SOURCE DATA:
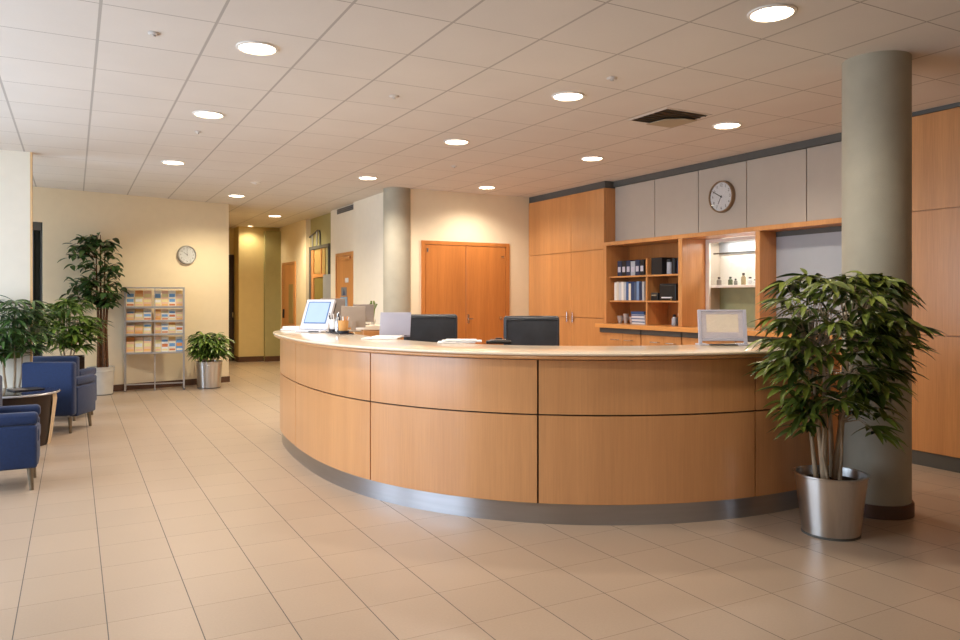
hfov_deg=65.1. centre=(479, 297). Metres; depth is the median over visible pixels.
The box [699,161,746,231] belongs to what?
wall panel
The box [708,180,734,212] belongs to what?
wall clock
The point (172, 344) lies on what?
brochure
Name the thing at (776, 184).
wall panel
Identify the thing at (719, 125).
diffuser
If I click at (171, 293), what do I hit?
brochure
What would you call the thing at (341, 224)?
wall
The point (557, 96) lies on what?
diffuser
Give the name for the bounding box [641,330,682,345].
base cabinet
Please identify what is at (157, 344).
brochure
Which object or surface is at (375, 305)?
sprig
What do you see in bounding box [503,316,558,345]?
computer monitor
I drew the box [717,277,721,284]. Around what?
bottle
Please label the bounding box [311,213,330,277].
wall
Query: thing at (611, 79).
ceiling sensor
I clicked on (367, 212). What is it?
wall
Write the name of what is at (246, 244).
wall
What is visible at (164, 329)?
brochure
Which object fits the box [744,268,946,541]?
potted plant
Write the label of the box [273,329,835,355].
countertop
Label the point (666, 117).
ceiling vent
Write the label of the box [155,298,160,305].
brochure
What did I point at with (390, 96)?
ceiling sensor
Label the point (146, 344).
brochure
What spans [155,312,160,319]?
brochure
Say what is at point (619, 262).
box file
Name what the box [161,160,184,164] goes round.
recessed light
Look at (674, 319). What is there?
bottle
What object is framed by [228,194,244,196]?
recessed light
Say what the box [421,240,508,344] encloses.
door
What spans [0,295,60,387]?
potted plant
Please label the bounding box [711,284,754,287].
shelf
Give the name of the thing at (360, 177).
recessed light
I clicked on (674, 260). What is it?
binder
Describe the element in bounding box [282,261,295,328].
door
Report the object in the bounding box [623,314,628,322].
cup
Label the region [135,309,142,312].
brochure
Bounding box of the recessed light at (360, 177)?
[358,176,377,179]
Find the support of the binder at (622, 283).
on the shelf unit at (690, 249)
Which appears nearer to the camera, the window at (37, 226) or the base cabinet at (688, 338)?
the base cabinet at (688, 338)
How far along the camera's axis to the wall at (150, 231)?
12.02 m
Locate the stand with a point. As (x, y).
(154, 288)
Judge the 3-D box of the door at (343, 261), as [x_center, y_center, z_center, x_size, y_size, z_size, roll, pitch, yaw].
[-2.393,0.325,13.250,0.044,2.250,0.990,0,0,-28]
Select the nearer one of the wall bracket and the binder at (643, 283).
the binder at (643, 283)
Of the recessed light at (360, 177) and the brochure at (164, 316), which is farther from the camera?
the brochure at (164, 316)
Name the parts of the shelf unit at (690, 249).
shelf, shelf, panel
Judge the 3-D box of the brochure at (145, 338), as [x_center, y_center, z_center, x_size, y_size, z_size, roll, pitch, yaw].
[-5.240,0.733,11.861,0.114,0.234,0.049,0,0,-23]
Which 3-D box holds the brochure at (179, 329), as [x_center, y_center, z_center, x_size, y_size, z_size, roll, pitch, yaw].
[-4.775,0.505,11.953,0.100,0.121,0.031,0,0,-23]
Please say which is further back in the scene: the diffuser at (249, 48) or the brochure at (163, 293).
the brochure at (163, 293)
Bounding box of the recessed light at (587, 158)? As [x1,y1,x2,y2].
[581,156,603,160]
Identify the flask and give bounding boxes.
[335,314,341,332]
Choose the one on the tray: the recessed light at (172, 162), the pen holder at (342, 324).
the pen holder at (342, 324)
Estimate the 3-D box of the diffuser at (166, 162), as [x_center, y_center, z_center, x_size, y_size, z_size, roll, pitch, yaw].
[-3.656,-1.615,8.970,0.230,0.003,0.230,0,0,-28]
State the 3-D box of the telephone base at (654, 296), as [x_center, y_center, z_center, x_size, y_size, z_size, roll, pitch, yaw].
[2.291,-0.018,9.651,0.154,0.100,0.135,0,0,-28]
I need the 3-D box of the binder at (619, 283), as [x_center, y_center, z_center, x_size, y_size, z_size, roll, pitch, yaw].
[1.986,-0.088,10.255,0.202,0.240,0.053,0,0,-28]
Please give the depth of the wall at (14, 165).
8.28 m
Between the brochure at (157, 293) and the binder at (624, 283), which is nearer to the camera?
the binder at (624, 283)
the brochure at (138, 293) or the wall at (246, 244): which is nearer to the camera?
the brochure at (138, 293)
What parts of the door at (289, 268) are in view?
plate
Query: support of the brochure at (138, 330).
on the stand
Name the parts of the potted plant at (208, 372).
pot
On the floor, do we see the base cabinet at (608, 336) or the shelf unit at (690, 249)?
the base cabinet at (608, 336)
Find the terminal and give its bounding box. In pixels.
[295,299,336,332]
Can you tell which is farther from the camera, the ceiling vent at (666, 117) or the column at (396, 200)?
the column at (396, 200)
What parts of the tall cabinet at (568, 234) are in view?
door, door, door, door, door, door
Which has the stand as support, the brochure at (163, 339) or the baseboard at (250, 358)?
the brochure at (163, 339)
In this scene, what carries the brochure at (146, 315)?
on the stand
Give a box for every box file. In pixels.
[618,261,621,275]
[622,261,625,275]
[626,260,634,275]
[631,261,634,275]
[635,260,639,274]
[640,259,645,274]
[651,257,671,274]
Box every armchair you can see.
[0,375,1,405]
[0,404,40,489]
[22,362,94,432]
[33,356,96,420]
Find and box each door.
[229,255,233,360]
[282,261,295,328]
[335,251,352,332]
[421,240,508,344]
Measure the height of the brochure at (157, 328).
0.125 m
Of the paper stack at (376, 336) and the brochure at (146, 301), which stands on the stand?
the brochure at (146, 301)
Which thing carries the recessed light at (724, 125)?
in the ceiling
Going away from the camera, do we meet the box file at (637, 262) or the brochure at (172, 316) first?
the box file at (637, 262)
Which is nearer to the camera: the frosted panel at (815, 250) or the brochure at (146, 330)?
the frosted panel at (815, 250)
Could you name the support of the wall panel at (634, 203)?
attached to the wall at (715, 259)
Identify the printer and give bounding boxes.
[660,283,677,300]
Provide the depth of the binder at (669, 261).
9.43 m
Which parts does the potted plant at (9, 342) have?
stem, stem, stem
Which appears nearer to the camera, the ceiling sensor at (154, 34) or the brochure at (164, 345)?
the ceiling sensor at (154, 34)
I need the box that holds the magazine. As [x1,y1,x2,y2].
[6,387,44,391]
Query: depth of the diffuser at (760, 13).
4.27 m
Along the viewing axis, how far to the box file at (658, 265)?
9.55 m
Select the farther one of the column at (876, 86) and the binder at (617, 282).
the binder at (617, 282)
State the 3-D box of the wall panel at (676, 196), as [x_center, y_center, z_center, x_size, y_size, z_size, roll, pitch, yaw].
[2.553,-1.156,9.485,0.228,0.768,0.765,0,0,-28]
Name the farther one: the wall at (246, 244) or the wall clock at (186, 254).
the wall at (246, 244)
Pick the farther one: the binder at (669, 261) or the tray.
the binder at (669, 261)
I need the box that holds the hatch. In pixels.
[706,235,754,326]
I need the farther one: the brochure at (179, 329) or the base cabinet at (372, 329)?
the brochure at (179, 329)
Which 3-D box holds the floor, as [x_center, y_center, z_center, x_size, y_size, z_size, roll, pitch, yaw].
[-1.678,1.510,7.788,9.850,0.120,21.500,0,0,-28]
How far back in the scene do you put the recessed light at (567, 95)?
6.02 m
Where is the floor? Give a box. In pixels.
[0,360,959,639]
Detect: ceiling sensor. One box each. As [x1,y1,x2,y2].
[148,31,159,37]
[389,95,398,98]
[607,77,616,81]
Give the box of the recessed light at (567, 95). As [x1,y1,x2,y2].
[551,91,584,100]
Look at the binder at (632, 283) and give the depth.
9.98 m
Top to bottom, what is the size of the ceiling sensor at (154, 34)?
0.023 m
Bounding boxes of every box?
[631,311,645,314]
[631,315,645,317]
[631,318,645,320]
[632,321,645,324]
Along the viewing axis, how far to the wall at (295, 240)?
15.89 m
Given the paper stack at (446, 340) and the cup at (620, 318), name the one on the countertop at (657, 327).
the cup at (620, 318)
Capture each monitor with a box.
[321,298,344,318]
[341,306,365,331]
[353,304,373,324]
[404,314,456,341]
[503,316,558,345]
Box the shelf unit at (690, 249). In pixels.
[604,218,841,329]
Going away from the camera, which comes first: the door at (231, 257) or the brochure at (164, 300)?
the brochure at (164, 300)
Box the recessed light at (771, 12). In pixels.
[747,3,796,21]
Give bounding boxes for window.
[33,222,41,355]
[309,243,330,328]
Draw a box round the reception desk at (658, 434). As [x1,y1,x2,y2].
[273,329,839,524]
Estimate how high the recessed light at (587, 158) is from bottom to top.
0.011 m
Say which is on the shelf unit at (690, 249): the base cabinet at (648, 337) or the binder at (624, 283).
the binder at (624, 283)
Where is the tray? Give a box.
[326,331,353,334]
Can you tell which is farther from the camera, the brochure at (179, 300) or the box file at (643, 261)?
the brochure at (179, 300)
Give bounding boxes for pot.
[329,312,338,331]
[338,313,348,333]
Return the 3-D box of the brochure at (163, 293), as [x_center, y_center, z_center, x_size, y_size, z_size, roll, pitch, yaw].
[-5.009,0.011,11.961,0.100,0.259,0.053,0,0,-23]
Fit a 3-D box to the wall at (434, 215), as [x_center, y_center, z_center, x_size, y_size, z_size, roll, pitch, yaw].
[-0.053,-0.085,11.849,2.570,3.070,0.300,0,0,-28]
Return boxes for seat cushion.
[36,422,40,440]
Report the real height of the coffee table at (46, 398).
0.530 m
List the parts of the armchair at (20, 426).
armrest, armrest, leg, seat
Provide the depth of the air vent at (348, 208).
13.21 m
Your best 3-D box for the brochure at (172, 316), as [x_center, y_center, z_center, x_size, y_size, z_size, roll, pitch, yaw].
[-4.873,0.298,11.911,0.100,0.116,0.030,0,0,-23]
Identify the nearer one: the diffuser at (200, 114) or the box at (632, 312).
the diffuser at (200, 114)
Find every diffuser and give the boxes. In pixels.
[164,161,182,163]
[195,112,221,117]
[239,43,275,53]
[446,140,466,143]
[554,93,581,99]
[583,157,601,159]
[714,123,738,127]
[750,7,793,20]
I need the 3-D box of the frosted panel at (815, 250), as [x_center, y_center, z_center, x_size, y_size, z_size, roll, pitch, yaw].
[3.487,-0.187,7.652,0.020,1.058,1.146,0,0,-28]
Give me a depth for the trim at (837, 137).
8.79 m
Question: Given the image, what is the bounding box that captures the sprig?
[370,301,377,323]
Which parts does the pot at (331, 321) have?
pot
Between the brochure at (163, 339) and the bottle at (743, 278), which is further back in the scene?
the brochure at (163, 339)
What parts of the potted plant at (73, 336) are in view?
pot
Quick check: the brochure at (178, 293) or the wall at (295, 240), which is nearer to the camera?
the brochure at (178, 293)
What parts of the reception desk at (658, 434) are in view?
panel, panel, panel, panel, panel, panel, kick plate, panel, panel, panel, panel
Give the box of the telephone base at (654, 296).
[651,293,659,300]
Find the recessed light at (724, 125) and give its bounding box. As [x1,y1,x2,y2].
[712,122,741,128]
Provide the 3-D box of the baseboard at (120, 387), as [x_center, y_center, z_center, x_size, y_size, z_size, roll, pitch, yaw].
[-5.418,1.400,12.085,2.858,0.100,0.218,0,0,-44]
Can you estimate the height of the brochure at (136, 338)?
0.234 m
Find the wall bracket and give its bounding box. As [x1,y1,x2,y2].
[309,229,320,245]
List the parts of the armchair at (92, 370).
backrest, armrest
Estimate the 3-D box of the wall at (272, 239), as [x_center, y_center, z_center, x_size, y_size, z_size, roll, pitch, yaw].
[-4.774,-0.040,17.294,0.360,2.980,0.130,0,0,-28]
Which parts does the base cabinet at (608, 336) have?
door, grip rail, door
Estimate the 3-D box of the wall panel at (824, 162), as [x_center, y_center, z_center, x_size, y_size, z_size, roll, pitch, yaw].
[3.642,-1.156,7.468,0.228,0.768,0.750,0,0,-28]
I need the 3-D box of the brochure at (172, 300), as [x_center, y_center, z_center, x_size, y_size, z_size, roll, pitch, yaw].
[-4.874,0.062,11.914,0.100,0.156,0.036,0,0,-23]
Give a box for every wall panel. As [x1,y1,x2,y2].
[615,179,654,240]
[655,171,698,236]
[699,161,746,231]
[747,149,806,226]
[807,141,841,220]
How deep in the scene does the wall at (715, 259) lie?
9.33 m
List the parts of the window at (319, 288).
pane, frame, frame, pane, panel
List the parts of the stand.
leg, rail, post, leg
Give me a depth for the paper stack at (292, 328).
7.99 m
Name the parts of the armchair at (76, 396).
backrest, leg, armrest, leg
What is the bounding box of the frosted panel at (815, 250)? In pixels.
[776,226,841,331]
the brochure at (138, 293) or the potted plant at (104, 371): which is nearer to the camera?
the potted plant at (104, 371)
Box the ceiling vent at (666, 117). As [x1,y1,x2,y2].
[628,108,711,127]
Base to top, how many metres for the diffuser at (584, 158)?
0.003 m
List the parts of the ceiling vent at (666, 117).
plate, plate
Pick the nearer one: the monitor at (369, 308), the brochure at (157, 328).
the monitor at (369, 308)
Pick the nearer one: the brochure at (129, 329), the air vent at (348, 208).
the brochure at (129, 329)
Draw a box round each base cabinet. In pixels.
[355,324,403,339]
[600,328,640,345]
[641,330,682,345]
[682,332,735,344]
[736,336,779,342]
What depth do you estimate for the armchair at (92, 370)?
8.84 m
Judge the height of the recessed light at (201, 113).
0.011 m
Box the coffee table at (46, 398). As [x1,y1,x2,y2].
[2,387,59,445]
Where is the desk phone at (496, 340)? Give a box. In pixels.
[486,338,511,343]
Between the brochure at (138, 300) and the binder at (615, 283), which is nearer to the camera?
the binder at (615, 283)
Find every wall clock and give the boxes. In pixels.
[177,245,195,263]
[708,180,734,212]
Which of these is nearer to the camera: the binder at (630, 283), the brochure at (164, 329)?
the binder at (630, 283)
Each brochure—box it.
[126,290,134,300]
[126,297,133,305]
[126,309,134,314]
[126,313,133,319]
[126,326,133,333]
[126,337,134,345]
[126,342,133,352]
[135,290,142,296]
[135,297,142,305]
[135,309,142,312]
[135,313,142,319]
[135,326,142,333]
[135,337,142,340]
[135,341,142,351]
[143,298,150,305]
[143,312,150,319]
[143,327,150,333]
[143,341,150,351]
[144,290,151,297]
[144,337,151,340]
[155,291,160,297]
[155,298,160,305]
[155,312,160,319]
[155,326,160,332]
[155,341,160,351]
[161,291,167,296]
[161,297,167,305]
[161,313,167,319]
[161,325,167,332]
[161,337,167,341]
[161,342,167,351]
[169,291,174,296]
[169,297,175,305]
[169,313,175,319]
[169,325,175,332]
[169,341,175,350]
[176,291,182,296]
[176,297,182,305]
[176,312,182,319]
[176,326,182,332]
[176,340,182,350]
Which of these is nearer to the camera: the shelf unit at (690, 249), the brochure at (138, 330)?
the shelf unit at (690, 249)
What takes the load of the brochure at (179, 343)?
on the stand
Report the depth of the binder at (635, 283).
9.92 m
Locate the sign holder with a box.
[695,310,748,345]
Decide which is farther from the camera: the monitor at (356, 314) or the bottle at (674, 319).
the bottle at (674, 319)
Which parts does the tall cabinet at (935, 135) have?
door, door, door
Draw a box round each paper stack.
[280,326,300,330]
[361,335,403,338]
[437,339,481,342]
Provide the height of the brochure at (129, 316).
0.116 m
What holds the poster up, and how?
attached to the door at (343, 261)
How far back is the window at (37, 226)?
11.02 m
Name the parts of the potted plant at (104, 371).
pot
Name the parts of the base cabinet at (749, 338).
grip rail
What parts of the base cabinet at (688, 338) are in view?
grip rail, door, door
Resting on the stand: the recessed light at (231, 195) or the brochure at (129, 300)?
the brochure at (129, 300)
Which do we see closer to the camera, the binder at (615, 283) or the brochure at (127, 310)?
the binder at (615, 283)
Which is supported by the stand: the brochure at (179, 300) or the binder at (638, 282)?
the brochure at (179, 300)
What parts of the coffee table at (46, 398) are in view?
panel
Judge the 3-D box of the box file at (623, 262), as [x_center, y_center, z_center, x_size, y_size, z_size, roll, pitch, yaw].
[2.053,-0.401,10.211,0.262,0.205,0.086,0,0,-28]
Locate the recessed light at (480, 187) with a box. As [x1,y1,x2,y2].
[478,186,495,188]
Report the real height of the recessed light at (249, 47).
0.011 m
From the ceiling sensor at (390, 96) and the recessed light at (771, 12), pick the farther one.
the ceiling sensor at (390, 96)
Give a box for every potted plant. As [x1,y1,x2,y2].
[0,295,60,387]
[33,298,114,369]
[57,232,130,395]
[185,331,236,388]
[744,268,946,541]
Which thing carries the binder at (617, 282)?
on the shelf unit at (690, 249)
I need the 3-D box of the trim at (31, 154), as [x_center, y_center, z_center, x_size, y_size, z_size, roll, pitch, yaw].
[-5.018,-0.085,8.416,0.019,3.070,0.150,0,0,-28]
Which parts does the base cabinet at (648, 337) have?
door, grip rail, door
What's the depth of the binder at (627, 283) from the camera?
10.06 m
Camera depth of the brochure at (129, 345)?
11.68 m
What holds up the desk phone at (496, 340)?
on the reception desk at (658, 434)
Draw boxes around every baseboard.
[113,376,229,390]
[234,355,279,361]
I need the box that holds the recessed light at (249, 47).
[236,41,278,54]
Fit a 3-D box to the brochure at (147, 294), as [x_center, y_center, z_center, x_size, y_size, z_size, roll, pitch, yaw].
[-5.241,0.011,11.863,0.114,0.259,0.052,0,0,-23]
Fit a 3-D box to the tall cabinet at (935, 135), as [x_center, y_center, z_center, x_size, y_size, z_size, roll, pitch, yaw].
[5.372,-0.067,4.067,0.418,3.034,6.850,0,0,-28]
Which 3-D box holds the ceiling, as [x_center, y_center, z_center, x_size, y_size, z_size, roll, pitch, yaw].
[-1.678,-1.680,7.788,9.850,0.120,21.500,0,0,-28]
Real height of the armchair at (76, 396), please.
0.766 m
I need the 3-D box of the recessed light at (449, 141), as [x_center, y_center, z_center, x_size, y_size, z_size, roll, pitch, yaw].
[-0.243,-1.613,7.786,0.268,0.011,0.268,0,0,-28]
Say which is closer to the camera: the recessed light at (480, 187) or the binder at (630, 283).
the binder at (630, 283)
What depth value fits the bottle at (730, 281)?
9.03 m
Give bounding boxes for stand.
[124,287,184,391]
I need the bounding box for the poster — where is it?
[340,287,346,305]
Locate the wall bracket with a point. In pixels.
(317, 230)
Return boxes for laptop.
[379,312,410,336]
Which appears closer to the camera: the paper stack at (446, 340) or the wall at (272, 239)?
the paper stack at (446, 340)
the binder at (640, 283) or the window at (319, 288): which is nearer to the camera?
the binder at (640, 283)
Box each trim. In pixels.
[30,152,32,361]
[529,102,959,202]
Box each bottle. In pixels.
[672,314,676,325]
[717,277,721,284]
[728,277,732,284]
[741,273,745,284]
[747,277,752,284]
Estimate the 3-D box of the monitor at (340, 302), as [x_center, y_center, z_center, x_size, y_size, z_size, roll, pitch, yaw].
[-1.568,0.174,7.990,0.260,0.339,0.170,0,0,-4]
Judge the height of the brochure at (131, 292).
0.259 m
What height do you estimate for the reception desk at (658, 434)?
1.105 m
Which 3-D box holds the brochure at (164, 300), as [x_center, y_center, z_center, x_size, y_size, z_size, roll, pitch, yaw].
[-4.972,0.065,11.873,0.100,0.150,0.035,0,0,-23]
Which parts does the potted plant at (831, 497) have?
stem, stem, stem, stem, stem, pot, stem, stem
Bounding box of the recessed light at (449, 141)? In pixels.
[444,139,468,144]
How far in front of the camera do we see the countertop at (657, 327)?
9.16 m
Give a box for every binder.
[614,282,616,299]
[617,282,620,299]
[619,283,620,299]
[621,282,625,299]
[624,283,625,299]
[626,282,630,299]
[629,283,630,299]
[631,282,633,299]
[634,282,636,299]
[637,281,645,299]
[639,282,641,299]
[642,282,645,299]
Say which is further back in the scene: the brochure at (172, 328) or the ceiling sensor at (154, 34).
the brochure at (172, 328)
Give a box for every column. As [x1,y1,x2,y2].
[383,187,409,311]
[842,50,914,519]
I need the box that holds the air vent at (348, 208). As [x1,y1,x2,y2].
[337,205,352,213]
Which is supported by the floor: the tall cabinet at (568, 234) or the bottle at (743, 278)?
the tall cabinet at (568, 234)
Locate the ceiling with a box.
[0,0,959,227]
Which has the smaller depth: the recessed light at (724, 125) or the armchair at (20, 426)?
the armchair at (20, 426)
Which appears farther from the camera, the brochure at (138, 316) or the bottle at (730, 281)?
the brochure at (138, 316)
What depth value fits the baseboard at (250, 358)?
17.16 m
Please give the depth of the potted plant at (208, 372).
12.02 m
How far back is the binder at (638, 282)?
9.89 m
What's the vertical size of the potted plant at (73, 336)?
1.448 m
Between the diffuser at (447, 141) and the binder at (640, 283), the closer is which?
the diffuser at (447, 141)
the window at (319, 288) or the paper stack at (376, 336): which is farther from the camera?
the window at (319, 288)
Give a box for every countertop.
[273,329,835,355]
[595,323,841,340]
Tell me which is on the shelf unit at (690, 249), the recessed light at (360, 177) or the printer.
the printer
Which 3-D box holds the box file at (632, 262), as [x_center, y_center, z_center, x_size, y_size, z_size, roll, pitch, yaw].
[2.140,-0.393,10.049,0.262,0.190,0.086,0,0,-28]
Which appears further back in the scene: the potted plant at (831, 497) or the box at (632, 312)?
the box at (632, 312)
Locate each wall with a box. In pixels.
[0,150,29,387]
[33,186,228,384]
[229,226,278,360]
[264,231,280,360]
[279,219,310,328]
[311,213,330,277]
[331,204,352,297]
[353,192,382,333]
[410,189,529,315]
[669,239,754,327]
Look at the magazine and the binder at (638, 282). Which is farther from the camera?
the binder at (638, 282)
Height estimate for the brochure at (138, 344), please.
0.176 m
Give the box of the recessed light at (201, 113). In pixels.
[192,110,224,118]
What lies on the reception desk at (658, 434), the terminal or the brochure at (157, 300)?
the terminal
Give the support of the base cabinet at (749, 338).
on the floor
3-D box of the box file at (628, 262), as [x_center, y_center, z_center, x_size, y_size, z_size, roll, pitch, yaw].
[2.096,-0.401,10.130,0.262,0.205,0.086,0,0,-28]
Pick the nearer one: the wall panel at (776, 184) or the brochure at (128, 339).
the wall panel at (776, 184)
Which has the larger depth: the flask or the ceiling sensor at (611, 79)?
the flask
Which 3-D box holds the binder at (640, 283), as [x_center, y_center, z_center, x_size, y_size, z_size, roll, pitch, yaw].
[2.186,-0.086,9.884,0.202,0.235,0.053,0,0,-28]
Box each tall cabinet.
[529,188,614,345]
[912,107,959,472]
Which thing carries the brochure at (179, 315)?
on the stand

GOAL OF THE EXERCISE:
Among the entries above, copy exactly only the lines starting with the one containing "Give me a depth for the trim at (837, 137)." and going through the one containing "Give the box of the telephone", both ends included.

EXERCISE ANSWER:
Give me a depth for the trim at (837, 137).
8.79 m
Question: Given the image, what is the bounding box that captures the sprig?
[370,301,377,323]
Which parts does the pot at (331, 321) have?
pot
Between the brochure at (163, 339) and the bottle at (743, 278), which is further back in the scene?
the brochure at (163, 339)
What parts of the potted plant at (73, 336) are in view?
pot
Quick check: the brochure at (178, 293) or the wall at (295, 240), which is nearer to the camera?
the brochure at (178, 293)
What parts of the reception desk at (658, 434) are in view?
panel, panel, panel, panel, panel, panel, kick plate, panel, panel, panel, panel
Give the box of the telephone base at (654, 296).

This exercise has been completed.